In de nostalgische column van deze zaterdag blijf ik even hangen in het mapje met aantekeningen en knipsels uit de maand maart 1968, waarover ik het vorige week ook al had. Wie herinnert zich nog dat, wilde je met familie, kennissen of vrienden in het buitenland bellen, je eerst contact diende te maken met je lokale of regionale telefooncentrale en nog veel eerder alleen met een landelijke centrale in Amsterdam? Er was dan een speciaal telefoonnummer dat je belde voor buitenlandse telefoongesprekken waarbij de dienstdoende telefoniste op jouw verzoek de verbinding tot stand bracht.
In gedachten zie ik zo’n hele grote schakelkast voor mijn ogen waarin de dame in kwestie allerlei pluggen insteekt en uiteindelijk een signaal richting het gekozen nummer wordt geopend.
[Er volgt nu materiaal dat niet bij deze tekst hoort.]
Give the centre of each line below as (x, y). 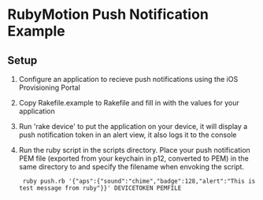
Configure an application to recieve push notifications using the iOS (128, 79)
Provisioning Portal (49, 87)
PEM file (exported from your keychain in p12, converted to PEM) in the (133, 158)
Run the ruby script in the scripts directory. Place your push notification (135, 150)
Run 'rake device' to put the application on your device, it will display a (133, 126)
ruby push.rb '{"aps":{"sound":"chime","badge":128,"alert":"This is (139, 181)
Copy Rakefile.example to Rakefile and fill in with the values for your (129, 103)
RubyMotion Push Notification (108, 15)
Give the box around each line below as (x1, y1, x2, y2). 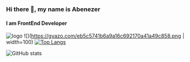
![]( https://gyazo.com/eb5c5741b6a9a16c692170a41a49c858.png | (23, 32, 185, 39)
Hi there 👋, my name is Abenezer (6, 5, 101, 13)
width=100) (6, 39, 34, 46)
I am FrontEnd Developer (6, 20, 67, 27)
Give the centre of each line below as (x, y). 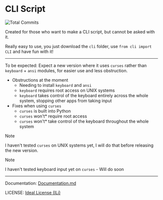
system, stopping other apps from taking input (65, 100)
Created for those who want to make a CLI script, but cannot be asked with (80, 32)
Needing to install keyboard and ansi (55, 85)
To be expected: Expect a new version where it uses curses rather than (76, 65)
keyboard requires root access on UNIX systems (67, 90)
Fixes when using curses (37, 106)
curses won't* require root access (53, 116)
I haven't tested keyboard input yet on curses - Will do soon (65, 169)
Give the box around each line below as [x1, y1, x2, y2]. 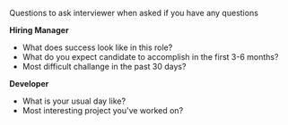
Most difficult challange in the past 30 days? [22, 62, 187, 71]
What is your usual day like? [22, 96, 127, 106]
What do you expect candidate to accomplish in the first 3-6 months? [22, 52, 279, 62]
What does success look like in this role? [22, 42, 173, 53]
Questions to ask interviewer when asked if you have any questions [9, 8, 258, 18]
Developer [9, 79, 49, 88]
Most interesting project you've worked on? [22, 105, 184, 115]
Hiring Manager [9, 25, 69, 35]
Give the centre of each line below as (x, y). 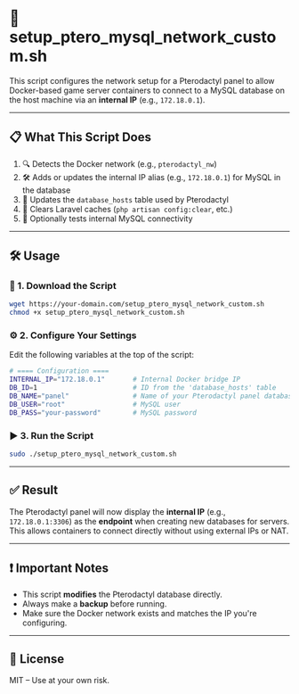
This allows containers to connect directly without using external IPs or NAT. (149, 531)
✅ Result (34, 490)
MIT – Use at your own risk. (59, 681)
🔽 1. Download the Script (63, 286)
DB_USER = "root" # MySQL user (95, 404)
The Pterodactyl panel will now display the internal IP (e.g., (117, 511)
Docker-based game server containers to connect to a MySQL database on (147, 90)
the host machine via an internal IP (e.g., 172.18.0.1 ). (107, 99)

Wel, begin maart 1968 werd bekend gemaakt dat er spoedig een einde zou komen aan deze vorm van telefoneren en dat het bellen met het buitenland eenvoudiger zou worden. In ieder geval voor ons Groningers. Er werd namelijk aangekondigd dat begin juni 1968 33.761 telefoonabonnees in de sector Groningen automatisch met het buitenland zouden kunnen gaan bellen.
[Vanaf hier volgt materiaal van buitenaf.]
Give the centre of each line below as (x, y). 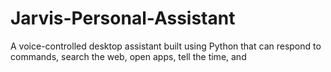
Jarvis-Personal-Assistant (123, 18)
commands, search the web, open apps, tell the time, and (128, 56)
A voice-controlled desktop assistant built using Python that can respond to (166, 46)
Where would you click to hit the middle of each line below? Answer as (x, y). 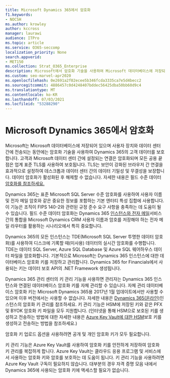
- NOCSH (13, 19)
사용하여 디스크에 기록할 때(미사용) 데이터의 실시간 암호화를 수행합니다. (86, 243)
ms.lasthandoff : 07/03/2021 (35, 99)
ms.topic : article (25, 43)
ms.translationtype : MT (30, 90)
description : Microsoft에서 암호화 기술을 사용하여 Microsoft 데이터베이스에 (79, 71)
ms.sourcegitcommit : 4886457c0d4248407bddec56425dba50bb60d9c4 (73, 85)
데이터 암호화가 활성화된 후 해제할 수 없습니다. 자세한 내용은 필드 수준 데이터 (87, 177)
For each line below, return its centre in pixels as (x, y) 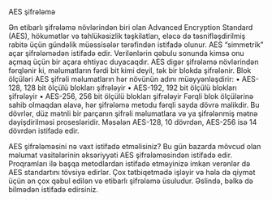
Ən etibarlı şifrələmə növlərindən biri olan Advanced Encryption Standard (131, 27)
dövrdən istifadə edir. (44, 130)
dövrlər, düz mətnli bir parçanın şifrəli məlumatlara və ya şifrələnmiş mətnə (133, 113)
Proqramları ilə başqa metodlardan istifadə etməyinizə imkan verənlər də (130, 164)
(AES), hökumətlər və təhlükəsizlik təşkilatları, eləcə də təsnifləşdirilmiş (127, 36)
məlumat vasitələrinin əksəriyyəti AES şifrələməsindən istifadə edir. (121, 155)
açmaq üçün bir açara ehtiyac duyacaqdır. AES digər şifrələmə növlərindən (134, 62)
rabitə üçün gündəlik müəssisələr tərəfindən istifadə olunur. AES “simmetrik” (136, 45)
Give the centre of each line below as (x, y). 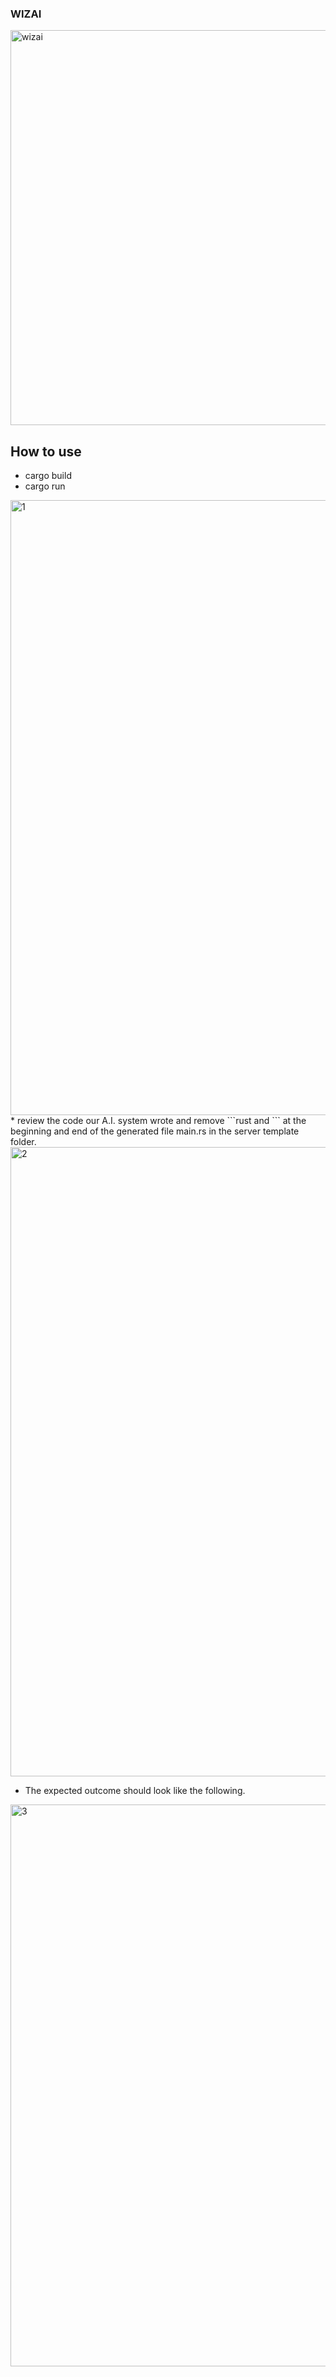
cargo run (45, 486)
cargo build (48, 476)
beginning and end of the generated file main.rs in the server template (155, 1131)
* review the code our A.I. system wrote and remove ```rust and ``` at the (158, 1121)
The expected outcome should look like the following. (135, 1791)
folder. (23, 1142)
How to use (46, 451)
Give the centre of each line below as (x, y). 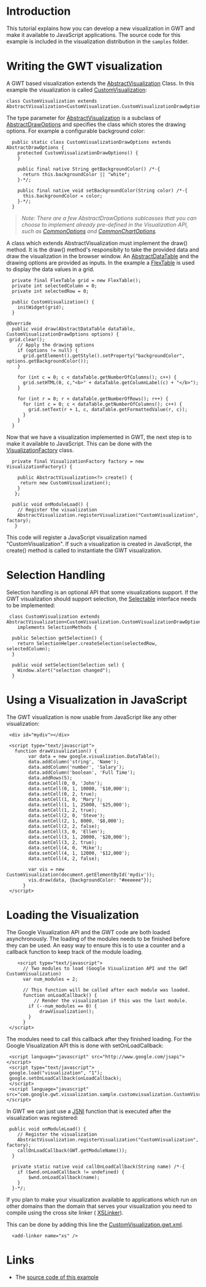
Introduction (39, 11)
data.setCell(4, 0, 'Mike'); (66, 848)
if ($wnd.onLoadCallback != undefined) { (71, 1172)
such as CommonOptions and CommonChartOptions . (89, 231)
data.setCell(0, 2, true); (63, 794)
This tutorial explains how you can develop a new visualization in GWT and (101, 28)
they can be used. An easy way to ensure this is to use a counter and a (96, 945)
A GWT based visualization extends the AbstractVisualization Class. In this (100, 83)

Met de installatie van de benodigde apparatuur was men al begonnen, maar het wachten was nog op bepaalde onderdelen alvorens men inderdaad tot automatisering over kon gaan, zo meldde men vanuit de Reitemakersrijge, waar de telefooncentrale van de P.T.T. voor deze regio was gevestigd.
De landen, waarmee vervolgens automatisch getelefoneerd kon worden, waren België, Groot-Brittannië en Noord-lerland, het toenmalige West-Duitsland, Zwitserland en Liechtenstein. De abonnees die van deze nieuwe mogelijkheid destijds konden profiteren waren woonachtig of gevestigd in Groningen, Haren, Hoogkerk, Ruischerbrug, Onderdendam, Westerbroek, Roden, Bedum,Ten Boer, Aduard, Waterhuizen, Zuidlaren, Glimmen, Eelde, Peize en Adorp. Destijds waren dit de netnummers 05900 tot en met 05909.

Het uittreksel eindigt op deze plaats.